R version 3.0.1 (2013-05-16)
Platform: x86_64-pc-linux-gnu (64-bit)

# example data:
bullard <- structure(list(Rt = c(5.1861, 10.5266, 11.6688, 19.2345, 59.2882, 
68.6889, 320.6442, 340.4545, 479.3034, 482.6092, 484.048, 485.7009, 
486.4204, 488.1337, 489.5725, 491.2254, 492.3676, 493.2297, 494.3719, 
495.2339, 496.3762, 499.6819, 500.253, 501.1151, 504.5417, 505.4038, 
507.6278, 508.4899, 509.6321, 522.1321, 524.4165, 527.0027, 529.2871, 
531.8733, 533.0155, 544.6534, 547.9592, 551.4075, 553.0604, 556.9397, 
558.5926, 561.1788, 562.321, 563.1831, 563.7542, 565.0473, 566.1895, 
572.801, 573.9432, 575.6674, 576.2385, 577.1006, 586.2382, 587.5313, 
589.2446, 590.1067, 593.4125, 594.5547, 595.8478, 596.99, 598.7141, 
599.8563, 600.2873, 603.1429, 604.0049, 604.576, 605.8691, 607.0113, 
610.0286, 614.0263, 617.3321, 624.7564, 626.4805, 628.1334, 630.9889, 
631.851, 636.4198, 638.0727, 638.5038, 639.646, 644.8184, 647.1028, 
647.9649, 649.1071, 649.5381, 650.6803, 651.5424, 652.6846, 654.3375, 
656.0508, 658.2059, 659.9193, 661.2124, 662.3546, 664.0787, 664.6498, 
665.9429, 682.4782, 731.3561, 734.6619, 778.1154, 787.2919, 803.9261, 
814.335, 848.1552, 898.2568, 912.6188, 924.6932, 940.9083), Tem = c(12.7813, 
12.9341, 12.9163, 14.6367, 15.6235, 15.9454, 27.7281, 28.4951, 
34.7237, 34.8028, 34.8841, 34.9175, 34.9618, 35.087, 35.1581, 
35.204, 35.2824, 35.3751, 35.4615, 35.5567, 35.6494, 35.7464, 
35.8007, 35.8951, 36.2097, 36.3225, 36.4435, 36.5458, 36.6758, 
38.5766, 38.8014, 39.1435, 39.3543, 39.6769, 39.786, 41.0773, 
41.155, 41.4648, 41.5047, 41.8333, 41.8819, 42.111, 42.1904, 
42.2751, 42.3316, 42.4573, 42.5571, 42.7591, 42.8758, 43.0994, 
43.1605, 43.2751, 44.3113, 44.502, 44.704, 44.8372, 44.9648, 
45.104, 45.3173, 45.4562, 45.7358, 45.8809, 45.9543, 46.3093, 
46.4571, 46.5263, 46.7352, 46.8716, 47.3605, 47.8788, 48.0124, 
48.9564, 49.2635, 49.3216, 49.6884, 49.8318, 50.3981, 50.4609, 
50.5309, 50.6636, 51.4257, 51.6715, 51.7854, 51.9082, 51.9701, 
52.0924, 52.2088, 52.3334, 52.3839, 52.5518, 52.844, 53.0192, 
53.1816, 53.2734, 53.5312, 53.5609, 53.6907, 55.2449, 57.8091, 
57.8523, 59.6843, 60.0675, 60.8166, 61.3004, 63.2003, 66.456, 
67.4, 68.2014, 69.3065)), .Names = c("Rt", "Tem"), class = "data.frame", row.names = c(NA, 
-109L))


library(segmented)  # Version: segmented_0.2-9.4

# create a linear model
out.lm <- lm(Tem ~ Rt, data = bullard)

# Set X breakpoints: Set psi=NA and K=n:
o <- segmented(out.lm, seg.Z=~Rt, psi=NA, control=seg.control(display=FALSE, K=3))
slope(o)  # defaults to confidence level of 0.95 (conf.level=0.95)

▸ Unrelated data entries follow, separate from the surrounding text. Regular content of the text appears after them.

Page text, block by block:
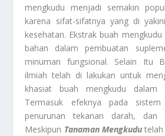
mengkudu menjadi semakin
karena sifat-sifatnya yang di
kesehatan. Ekstrak buah
bahan dalam pembuatan
minuman fungsional. Selain Itu
ilmiah telah di lakukan untuk
khasiat buah mengkudu dalam
Termasuk efeknya pada sistem
penurunan tekanan darah, dan
Meskipun Tanaman Mengkudu

# Trickery for placing text labels
r <- o$rangeZ[, 1]
est.psi <- o$psi[, 2]
v <- sort(c(r, est.psi))
xCoord <- rowMeans(cbind(v[-length(v)], v[-1]))
Z <- o$model[, o$nameUV$Z]
id <- sapply(xCoord, function(x) which.min(abs(x - Z)))
yCoord <- broken.line(o)[id]

# create the segmented plot, add linear regression for comparison, and text labels
plot(o, lwd=2, col=2:6, main="Segmented regression", res=TRUE)
abline(out.lm, col="red", lwd=1, lty=2)  # dashed line for linear regression
text(xCoord, yCoord, 
    labels=formatC(slope(o)[[1]][, 1] * 1000, digits=1, format="f"), 
    pos = 4, cex = 1.3)

What you want is technically called spline interpolation, particularly order-1 spline interpolation (which would join straight line segments; order-2 joins parabolas, etc).

There is already a question here on Stack Overflow dealing with Spline Interpolation in Python, which will help you on your question. Here's the link. Post back if you have further questions after trying those tips.

A very simple method ( not iterative, without initial guess, no bound to specify) is provided pages 30-31 in the paper : https://fr.scribd.com/document/380941024/Regression-par-morceaux-Piecewise-Regression-pdf . The result is :

NOTE : The method is based on the fitting of an integral equation. The present exemple is not a favourable case because the distribution of the abscisses of the points is far to be regular (no points in large ranges). This makes the numerical integration less accurate. Nevertheless, the piecewise fitting is surprisingly not bad.